Un uomo che non si trova d’accordo e a suo agio con la posizione aggressiva tipicamente maschile non è un vero uomo nel sistema patriarcale, ma una “femminuccia” e qualcuno da escludere e denigrare, un po’ per paura e un po’ per mancanza di rispetto. Ciò porta molti uomini a ritrovarsi ingabbiati in un ruolo rude e aggressivo che loro non appartiene, incatenati al proprio lato maschile ed impossibilitati a raggiungere le proprie componenti femminili, che in quanto represse spesso portano a dure sfide psicologiche e sociali da affrontare.

L’uomo in questo senso si ritrova ad essere non solo carnefice del sesso opposto, ma anche vittima della mentalità che invece dovrebbe giocare a proprio favore, incastrato in un ruolo di potere che gli conferisce numerosi vantaggi ma che lo rende povero e represso, costretto da vincoli sociali a rinchiudere la propria sensibilità e i propri lati femminili.
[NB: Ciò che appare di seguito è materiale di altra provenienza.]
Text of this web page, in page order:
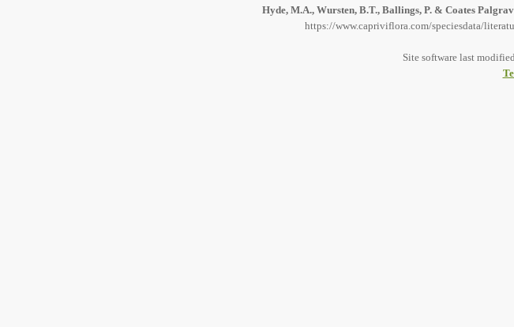
Hyde, M.A., Wursten, B.T., Ballings, P. & Coates
https://www.capriviflora.com/speciesdata/
Site software last

Un uomo non deve piangere, non si deve commuovere, ma per virtù si può fare un’eccezione eh, anche i più grandi barbari piangono di commozione virtuosa.
L’uomo poi deve farsi rispettare dalla propria donna, non sia mai che sia la donna a decidere qualcosa nella coppia. Che fai, ti lasci mettere i piedi in testa da una che una volta al mese perde sangue?
E poi che fai, non la commenti quella che è passata prima, massì quella con la gonna, cosa sei, frocio?
Un vero uomo, di quelli veri, poi non chiede mica aiuto, i problemi te li devi risolvere da solo, cosa sei, un debole?

Potremmo parlare in questo caso del cosiddetto machismo, dalla parola spagnola macho, che descrive una ridicola ed eccessiva manifestazione di virilità, diretta a esprimere la convinzione dell’inferiorità della donna, come a rappresentare un tentativo grottesco di mantenersi in linea con le pressioni sociali.

Manifestazione femminista a Roma durante il primo giugno del 1976.

Del machismo ad oggi se ne parla ancora troppo poco, ma ben comprensibilmente. Infatti l’attenzione è stata ovviamente concentrata per molto tempo sulla questione femminile, a buon diritto, ma ora è arrivato il momento per gli uomini di abbandonare la propria torre di aggressività e ascoltare le ragioni del femminismo, prenderne le parti e fronteggiare se stessi in una battaglia che salverà entrambi i sessi dalle repressioni, maggiori o minori in cui si ritrovano.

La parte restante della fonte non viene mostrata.